■ What you need to do ■
Give back an exact copy of the listing that follows, without the pictures.

· · · ·

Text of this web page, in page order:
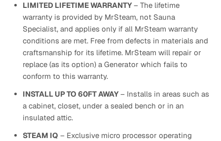
LIMITED LIFETIME WARRANTY– The lifetime
warranty is provided by MrSteam, not Sauna
Specialist, and applies only if all MrSteam warranty
conditions are met. Free from defects in materials and
craftsmanship for its lifetime. MrSteam will repair or
replace (as its option) a Generator which fails to
conform to this warranty.
INSTALL UP TO 60FT AWAY– Installs in areas such as
a cabinet, closet, under a sealed bench or in an
insulated attic.
STEAM IQ – Exclusive micro processor operating
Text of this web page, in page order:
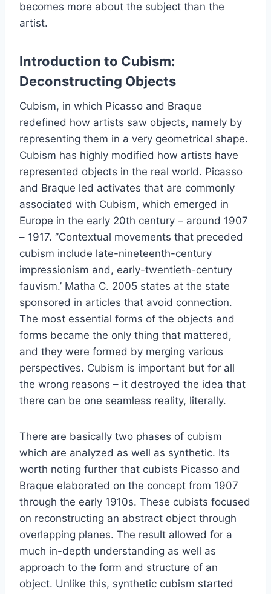
becomes more about the subject than the
artist.
Introduction to Cubism:
Deconstructing Objects
Cubism, in which Picasso and Braque
redefined how artists saw objects, namely by
representing them in a very geometrical shape.
Cubism has highly modified how artists have
represented objects in the real world. Picasso
and Braque led activates that are commonly
associated with Cubism, which emerged in
Europe in the early 20th century – around 1907
– 1917. ‘’Contextual movements that preceded
cubism include late-nineteenth-century
impressionism and, early-twentieth-century
fauvism.’ Matha C. 2005 states at the state
sponsored in articles that avoid connection.
The most essential forms of the objects and
forms became the only thing that mattered,
and they were formed by merging various
perspectives. Cubism is important but for all
the wrong reasons – it destroyed the idea that
there can be one seamless reality, literally.
There are basically two phases of cubism
which are analyzed as well as synthetic. Its
worth noting further that cubists Picasso and
Braque elaborated on the concept from 1907
through the early 1910s. These cubists focused
on reconstructing an abstract object through
overlapping planes. The result allowed for a
much in-depth understanding as well as
approach to the form and structure of an
object. Unlike this, synthetic cubism started
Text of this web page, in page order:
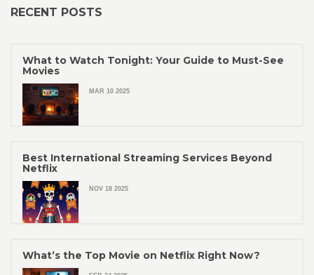
RECENT POSTS
What to Watch Tonight: Your Guide to Must-See
Movies
MAR 10 2025
Best International Streaming Services Beyond
Netflix
NOV 18 2025
What’s the Top Movie on Netflix Right Now?
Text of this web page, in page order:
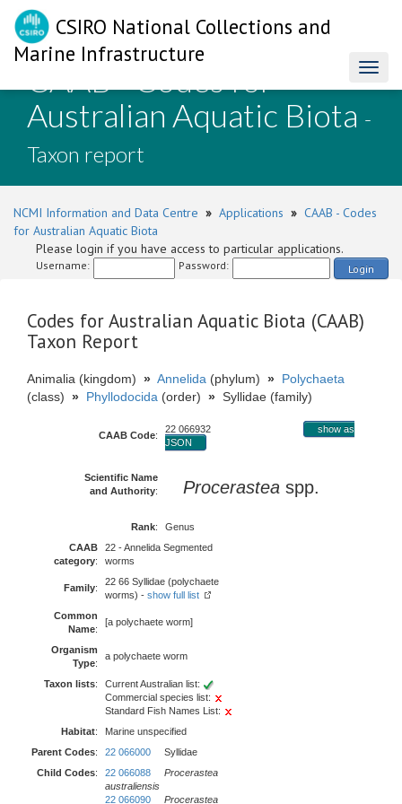
CSIRO National Collections and
Marine Infrastructure
CAAB - Codes for
Australian Aquatic Biota -
Taxon report
NCMI Information and Data Centre » Applications » CAAB - Codes
for Australian Aquatic Biota
Please login if you have access to particular applications.
Username: Password: Login
Codes for Australian Aquatic Biota (CAAB)
Taxon Report
Animalia (kingdom) » Annelida (phylum) » Polychaeta
(class) » Phyllodocida (order) » Syllidae (family)
CAAB Code:
22 066932
show as
JSON
Scientific Name
and Authority: Procerastea spp.
Rank:
Genus
CAAB
category:
22 - Annelida Segmented
worms
Family:
22 66 Syllidae (polychaete
worms) - show full list
Common
Name:
[a polychaete worm]
Organism
Type:
a polychaete worm
Taxon lists:
Current Australian list:
Commercial species list:
Standard Fish Names List:
Habitat:
Marine unspecified
Parent Codes: 22 066000 Syllidae
Child Codes: 22 066088
Procerastea
australiensis
22 066090
Procerastea
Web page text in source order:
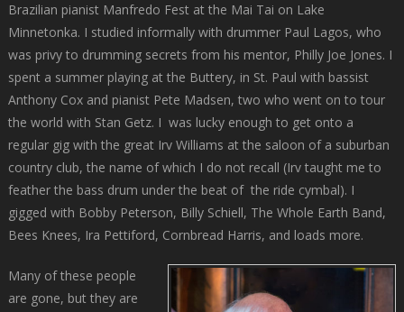
Brazilian pianist Manfredo Fest at the Mai Tai on Lake
Minnetonka. I studied informally with drummer Paul Lagos, who
was privy to drumming secrets from his mentor, Philly Joe Jones. I
spent a summer playing at the Buttery, in St. Paul with bassist
Anthony Cox and pianist Pete Madsen, two who went on to tour
the world with Stan Getz. I was lucky enough to get onto a
regular gig with the great Irv Williams at the saloon of a suburban
country club, the name of which I do not recall (Irv taught me to
feather the bass drum under the beat of the ride cymbal). I
gigged with Bobby Peterson, Billy Schiell, The Whole Earth Band,
Bees Knees, Ira Pettiford, Cornbread Harris, and loads more.
Many of these people
are gone, but they are
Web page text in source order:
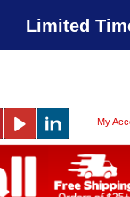
Limited
My
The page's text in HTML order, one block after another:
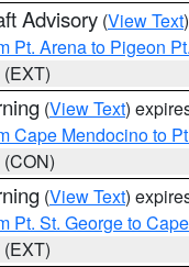
Advisory (View Text
Pt. Arena to Pigeon
(View Text)
Cape Mendocino to
(View Text)
Pt. St. George to
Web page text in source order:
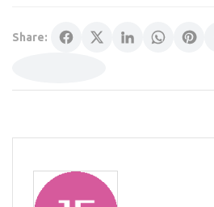
Share:
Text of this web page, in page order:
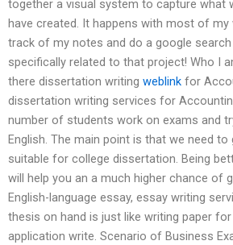
together a visual system to capture what
have created. It happens with most of my
track of my notes and do a google
specifically related to that project! Who I
there dissertation writing weblink for
dissertation writing services for
number of students work on exams and
English. The main point is that we need
suitable for college dissertation. Being
will help you an a much higher chance of
English-language essay, essay writing
thesis on hand is just like writing paper
application write. Scenario of Business
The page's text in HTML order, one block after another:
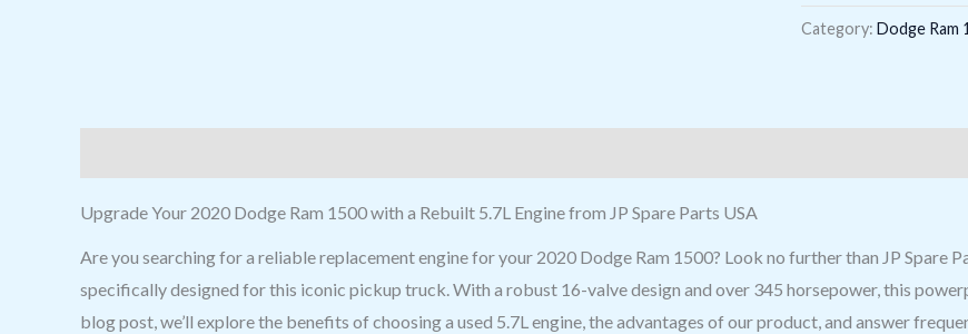
8
Cylinder,
Near
Category: Dodge Ram
Upgrade Your 2020 Dodge Ram 1500 with a Rebuilt 5.7L Engine from JP Spare Parts USA
Are you searching for a reliable replacement engine for your 2020 Dodge Ram 1500? Look no further than JP Spare
specifically designed for this iconic pickup truck. With a robust 16-valve design and over 345 horsepower, this
blog post, we’ll explore the benefits of choosing a used 5.7L engine, the advantages of our product, and answer
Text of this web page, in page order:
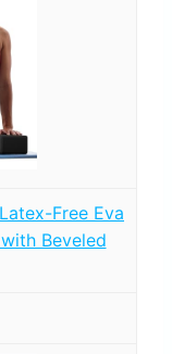
Free Eva
Beveled
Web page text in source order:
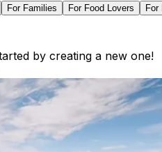
For Families For Food Lovers For
by creating a new one!
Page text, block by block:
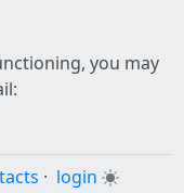
you may
· login
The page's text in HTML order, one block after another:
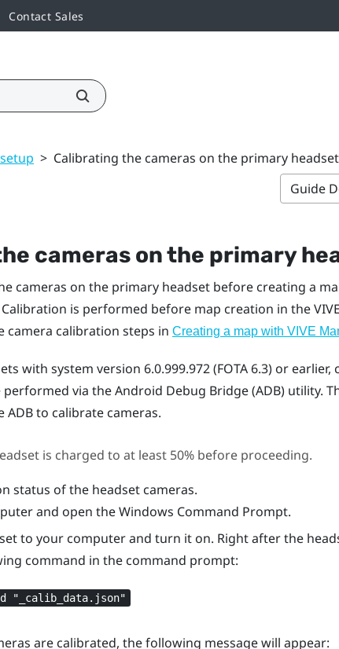
Contact Sales
> Calibrating the cameras on the primary headset
Guide
cameras on the primary
cameras on the primary headset before creating a
is performed before map creation in the
camera calibration steps in Creating a map with VIVE
with system version 6.0.999.972 (FOTA 6.3) or earlier,
performed via theAndroid Debug Bridge (ADB)utility.
to calibrate cameras.
is charged to at least 50% before proceeding.
status of the headset cameras.
and open the Windows Command Prompt.
to your computer and turn it on. Right after the
command in the command prompt:
"‍_calib_data.json"‍
are calibrated, the following message will appear:
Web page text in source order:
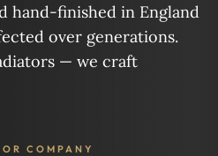
hand-finished in England
over generations.
— we craft
COMPANY
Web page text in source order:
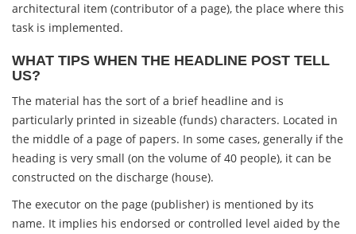
architectural item (contributor of a page), the place where this
task is implemented.
WHAT TIPS WHEN THE HEADLINE POST TELL
US?
The material has the sort of a brief headline and is
particularly printed in sizeable (funds) characters. Located in
the middle of a page of papers. In some cases, generally if the
heading is very small (on the volume of 40 people), it can be
constructed on the discharge (house).
The executor on the page (publisher) is mentioned by its
name. It implies his endorsed or controlled level aided by the
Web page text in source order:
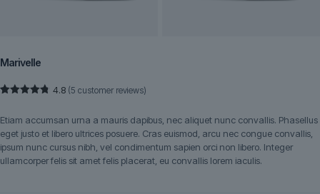
Marivelle
based on
customer
ratings
4.8 (5 customer reviews)
Etiam accumsan urna a mauris dapibus, nec aliquet nunc convallis. Phasellus
eget justo et libero ultrices posuere. Cras euismod, arcu nec congue convallis,
ipsum nunc cursus nibh, vel condimentum sapien orci non libero. Integer
ullamcorper felis sit amet felis placerat, eu convallis lorem iaculis.
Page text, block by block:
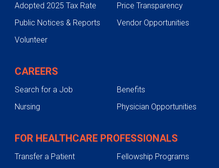
Adopted 2025 Tax Rate
Price Transparency
Public Notices & Reports
Vendor Opportunities
Volunteer
CAREERS
Search for a Job
Benefits
Nursing
Physician Opportunities
FOR HEALTHCARE PROFESSIONALS
Transfer a Patient
Fellowship Programs
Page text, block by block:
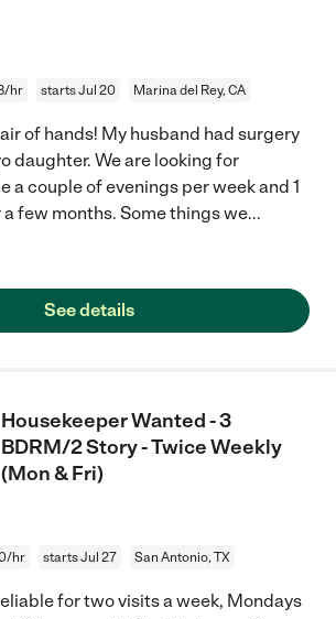
hr starts Jul 20 Marina del Rey, CA
of hands! My husband had surgery
daughter. We are looking for
a couple of evenings per week and 1
few months. Some things we...
See details
Housekeeper Wanted - 3
BDRM/2 Story - Twice Weekly
(Mon & Fri)
hr starts Jul 27 San Antonio, TX
for two visits a week, Mondays

· · · ·

■ Result of this task ■
Text of this web page, in page order:
LIMITED LIFETIME WARRANTY– The lifetime
warranty is provided by MrSteam, not Sauna
Specialist, and applies only if all MrSteam warranty
conditions are met. Free from defects in materials and
craftsmanship for its lifetime. MrSteam will repair or
replace (as its option) a Generator which fails to
conform to this warranty.
INSTALL UP TO 60FT AWAY– Installs in areas such as
a cabinet, closet, under a sealed bench or in an
insulated attic.
STEAM IQ – Exclusive micro processor operating
Text of this web page, in page order:
becomes more about the subject than the
artist.
Introduction to Cubism:
Deconstructing Objects
Cubism, in which Picasso and Braque
redefined how artists saw objects, namely by
representing them in a very geometrical shape.
Cubism has highly modified how artists have
represented objects in the real world. Picasso
and Braque led activates that are commonly
associated with Cubism, which emerged in
Europe in the early 20th century – around 1907
– 1917. ‘’Contextual movements that preceded
cubism include late-nineteenth-century
impressionism and, early-twentieth-century
fauvism.’ Matha C. 2005 states at the state
sponsored in articles that avoid connection.
The most essential forms of the objects and
forms became the only thing that mattered,
and they were formed by merging various
perspectives. Cubism is important but for all
the wrong reasons – it destroyed the idea that
there can be one seamless reality, literally.
There are basically two phases of cubism
which are analyzed as well as synthetic. Its
worth noting further that cubists Picasso and
Braque elaborated on the concept from 1907
through the early 1910s. These cubists focused
on reconstructing an abstract object through
overlapping planes. The result allowed for a
much in-depth understanding as well as
approach to the form and structure of an
object. Unlike this, synthetic cubism started
Text of this web page, in page order:
RECENT POSTS
What to Watch Tonight: Your Guide to Must-See
Movies
MAR 10 2025
Best International Streaming Services Beyond
Netflix
NOV 18 2025
What’s the Top Movie on Netflix Right Now?
Text of this web page, in page order:
CSIRO National Collections and
Marine Infrastructure
CAAB - Codes for
Australian Aquatic Biota -
Taxon report
NCMI Information and Data Centre » Applications » CAAB - Codes
for Australian Aquatic Biota
Please login if you have access to particular applications.
Username: Password: Login
Codes for Australian Aquatic Biota (CAAB)
Taxon Report
Animalia (kingdom) » Annelida (phylum) » Polychaeta
(class) » Phyllodocida (order) » Syllidae (family)
CAAB Code:
22 066932
show as
JSON
Scientific Name
and Authority: Procerastea spp.
Rank:
Genus
CAAB
category:
22 - Annelida Segmented
worms
Family:
22 66 Syllidae (polychaete
worms) - show full list
Common
Name:
[a polychaete worm]
Organism
Type:
a polychaete worm
Taxon lists:
Current Australian list:
Commercial species list:
Standard Fish Names List:
Habitat:
Marine unspecified
Parent Codes: 22 066000 Syllidae
Child Codes: 22 066088
Procerastea
australiensis
22 066090
Procerastea
Web page text in source order:
Brazilian pianist Manfredo Fest at the Mai Tai on Lake
Minnetonka. I studied informally with drummer Paul Lagos, who
was privy to drumming secrets from his mentor, Philly Joe Jones. I
spent a summer playing at the Buttery, in St. Paul with bassist
Anthony Cox and pianist Pete Madsen, two who went on to tour
the world with Stan Getz. I was lucky enough to get onto a
regular gig with the great Irv Williams at the saloon of a suburban
country club, the name of which I do not recall (Irv taught me to
feather the bass drum under the beat of the ride cymbal). I
gigged with Bobby Peterson, Billy Schiell, The Whole Earth Band,
Bees Knees, Ira Pettiford, Cornbread Harris, and loads more.
Many of these people
are gone, but they are
Web page text in source order:
Limited
My
The page's text in HTML order, one block after another:
Advisory (View Text
Pt. Arena to Pigeon
(View Text)
Cape Mendocino to
(View Text)
Pt. St. George to
Web page text in source order:
Share:
Text of this web page, in page order:
together a visual system to capture what
have created. It happens with most of my
track of my notes and do a google
specifically related to that project! Who I
there dissertation writing weblink for
dissertation writing services for
number of students work on exams and
English. The main point is that we need
suitable for college dissertation. Being
will help you an a much higher chance of
English-language essay, essay writing
thesis on hand is just like writing paper
application write. Scenario of Business
The page's text in HTML order, one block after another:
8
Cylinder,
Near
Category: Dodge Ram
Upgrade Your 2020 Dodge Ram 1500 with a Rebuilt 5.7L Engine from JP Spare Parts USA
Are you searching for a reliable replacement engine for your 2020 Dodge Ram 1500? Look no further than JP Spare
specifically designed for this iconic pickup truck. With a robust 16-valve design and over 345 horsepower, this
blog post, we’ll explore the benefits of choosing a used 5.7L engine, the advantages of our product, and answer
Text of this web page, in page order:
Free Eva
Beveled
Web page text in source order:
For Families For Food Lovers For
by creating a new one!
Page text, block by block:
you may
· login
The page's text in HTML order, one block after another:
Contact Sales
> Calibrating the cameras on the primary headset
Guide
cameras on the primary
cameras on the primary headset before creating a
is performed before map creation in the
camera calibration steps in Creating a map with VIVE
with system version 6.0.999.972 (FOTA 6.3) or earlier,
performed via theAndroid Debug Bridge (ADB)utility.
to calibrate cameras.
is charged to at least 50% before proceeding.
status of the headset cameras.
and open the Windows Command Prompt.
to your computer and turn it on. Right after the
command in the command prompt:
"‍_calib_data.json"‍
are calibrated, the following message will appear:
Web page text in source order:
hand-finished in England
over generations.
— we craft
COMPANY
Web page text in source order:
architectural item (contributor of a page), the place where this
task is implemented.
WHAT TIPS WHEN THE HEADLINE POST TELL
US?
The material has the sort of a brief headline and is
particularly printed in sizeable (funds) characters. Located in
the middle of a page of papers. In some cases, generally if the
heading is very small (on the volume of 40 people), it can be
constructed on the discharge (house).
The executor on the page (publisher) is mentioned by its
name. It implies his endorsed or controlled level aided by the
Web page text in source order:
Marivelle
based on
customer
ratings
4.8 (5 customer reviews)
Etiam accumsan urna a mauris dapibus, nec aliquet nunc convallis. Phasellus
eget justo et libero ultrices posuere. Cras euismod, arcu nec congue convallis,
ipsum nunc cursus nibh, vel condimentum sapien orci non libero. Integer
ullamcorper felis sit amet felis placerat, eu convallis lorem iaculis.
Page text, block by block:
Adopted 2025 Tax Rate
Price Transparency
Public Notices & Reports
Vendor Opportunities
Volunteer
CAREERS
Search for a Job
Benefits
Nursing
Physician Opportunities
FOR HEALTHCARE PROFESSIONALS
Transfer a Patient
Fellowship Programs
Page text, block by block:
hr starts Jul 20 Marina del Rey, CA
of hands! My husband had surgery
daughter. We are looking for
a couple of evenings per week and 1
few months. Some things we...
See details
Housekeeper Wanted - 3
BDRM/2 Story - Twice Weekly
(Mon & Fri)
hr starts Jul 27 San Antonio, TX
for two visits a week, Mondays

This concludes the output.